オーストラリアの独立系映画であった『ミュリエルの結婚』が、世界中で高評価を受けたことについて、トニは「あの映画だけでなく、『プリシラ』や『ダンシング・ヒーロー』なども1990年代の前半にオーストラリアで製作され、世界中の映画ファンを魅了し、オーストラリア映画界が世界中に認識されたの。でも残念ながら、それ以降は、次から次へとヒット作品が生まれるような現象は起きていないわね。どれも、とても面白く、正直に描かれ、オリジナルな映画でもあったわ」と語る。

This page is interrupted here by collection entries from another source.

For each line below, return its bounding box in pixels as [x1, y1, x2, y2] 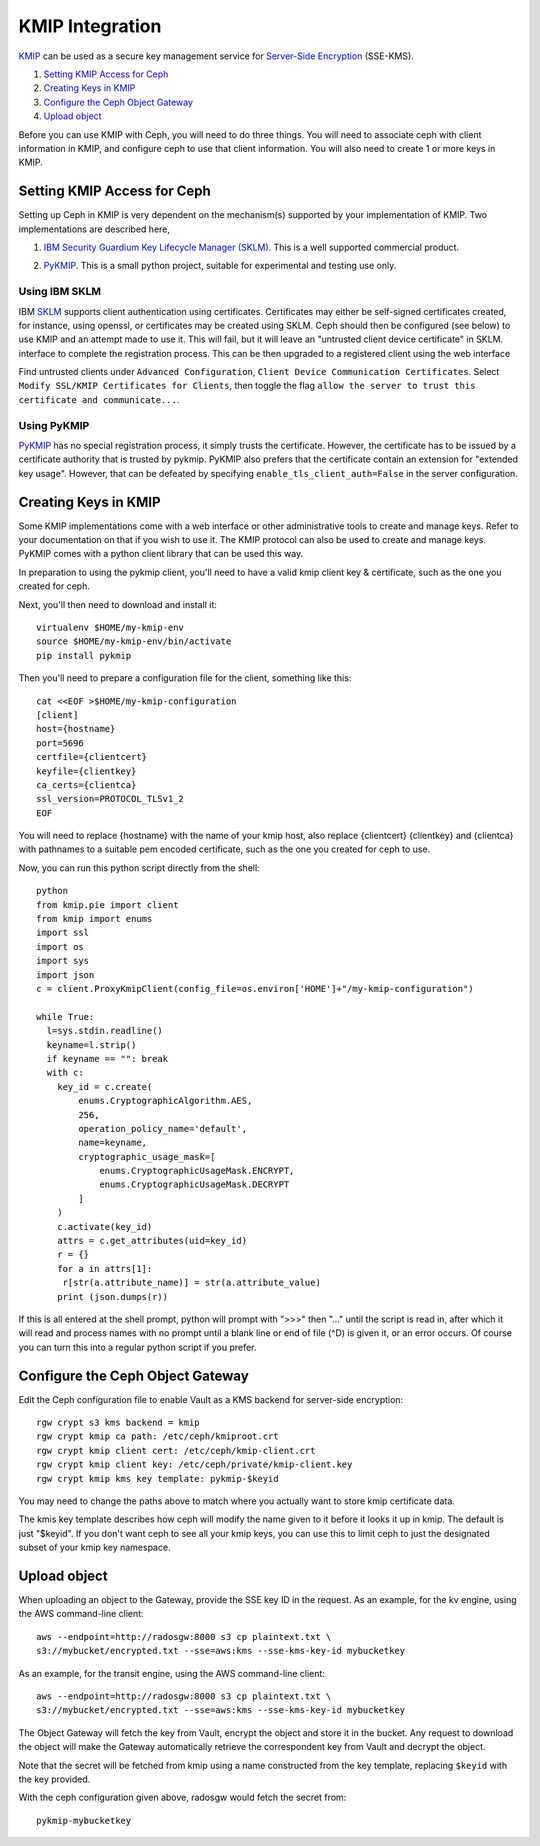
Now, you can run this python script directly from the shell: [18, 861, 260, 874]
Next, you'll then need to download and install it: [18, 598, 217, 610]
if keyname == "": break [46, 1053, 169, 1064]
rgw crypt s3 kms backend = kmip [36, 1417, 200, 1429]
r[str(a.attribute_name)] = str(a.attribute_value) [62, 1277, 322, 1289]
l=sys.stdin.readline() [46, 1025, 164, 1037]
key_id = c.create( [56, 1081, 153, 1092]
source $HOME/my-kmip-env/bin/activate [36, 636, 232, 647]
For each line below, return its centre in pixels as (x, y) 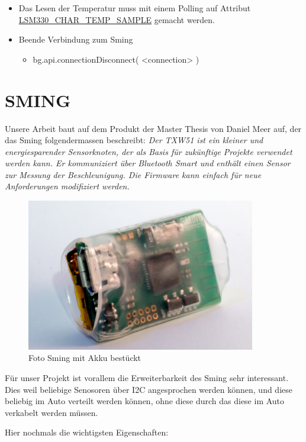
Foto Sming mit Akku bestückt (85, 358)
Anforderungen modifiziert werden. (67, 186)
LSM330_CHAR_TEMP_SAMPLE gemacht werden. (117, 19)
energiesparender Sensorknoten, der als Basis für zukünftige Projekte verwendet (149, 151)
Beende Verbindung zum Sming (76, 39)
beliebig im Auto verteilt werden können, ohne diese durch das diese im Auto (145, 401)
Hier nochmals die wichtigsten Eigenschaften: (87, 432)
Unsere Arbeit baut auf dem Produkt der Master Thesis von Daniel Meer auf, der (153, 128)
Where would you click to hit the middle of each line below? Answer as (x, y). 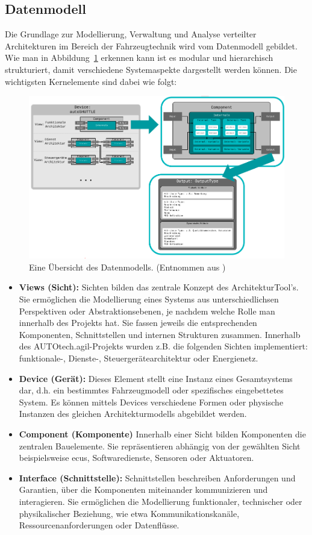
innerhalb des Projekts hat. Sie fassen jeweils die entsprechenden (138, 323)
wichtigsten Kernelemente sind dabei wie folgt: (91, 81)
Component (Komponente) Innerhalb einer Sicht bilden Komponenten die (162, 433)
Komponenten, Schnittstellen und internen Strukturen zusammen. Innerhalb (160, 334)
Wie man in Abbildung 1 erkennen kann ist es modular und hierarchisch (139, 58)
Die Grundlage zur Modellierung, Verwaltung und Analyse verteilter (131, 34)
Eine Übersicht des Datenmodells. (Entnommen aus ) (127, 267)
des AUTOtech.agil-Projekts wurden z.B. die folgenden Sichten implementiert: (163, 346)
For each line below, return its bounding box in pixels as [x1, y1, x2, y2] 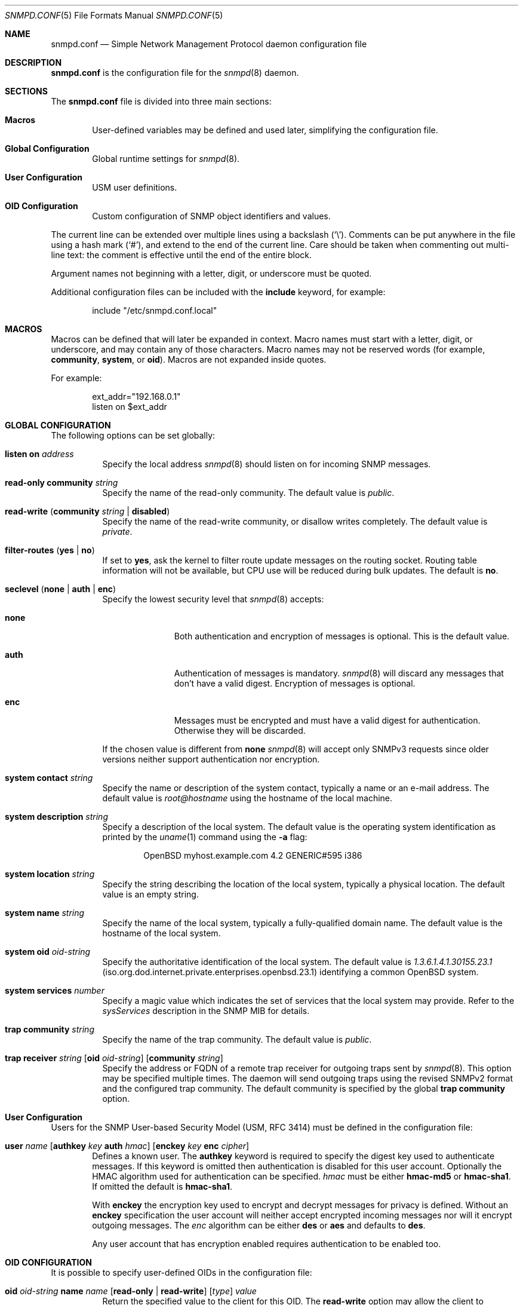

『ミュリエルの結婚』当時は20歳だった彼女は、同作への出演以降、人生が完全に変わったという。「今でも、女優を続けているなんて、あの頃は考えられなかったわ。『ミュリエルの結婚』は、主人公ミュリエルが型にはまっていない役柄で、そんな若い女性が友情によって困難を乗り越えながら、家族内の虐待もやめさせようとするの。それは、決して珍しい作品ではなかったと思うのだけれど、人々の心に作品の思いがしっかりと届いたのだと思うわ」と懐かしそうに振り返った。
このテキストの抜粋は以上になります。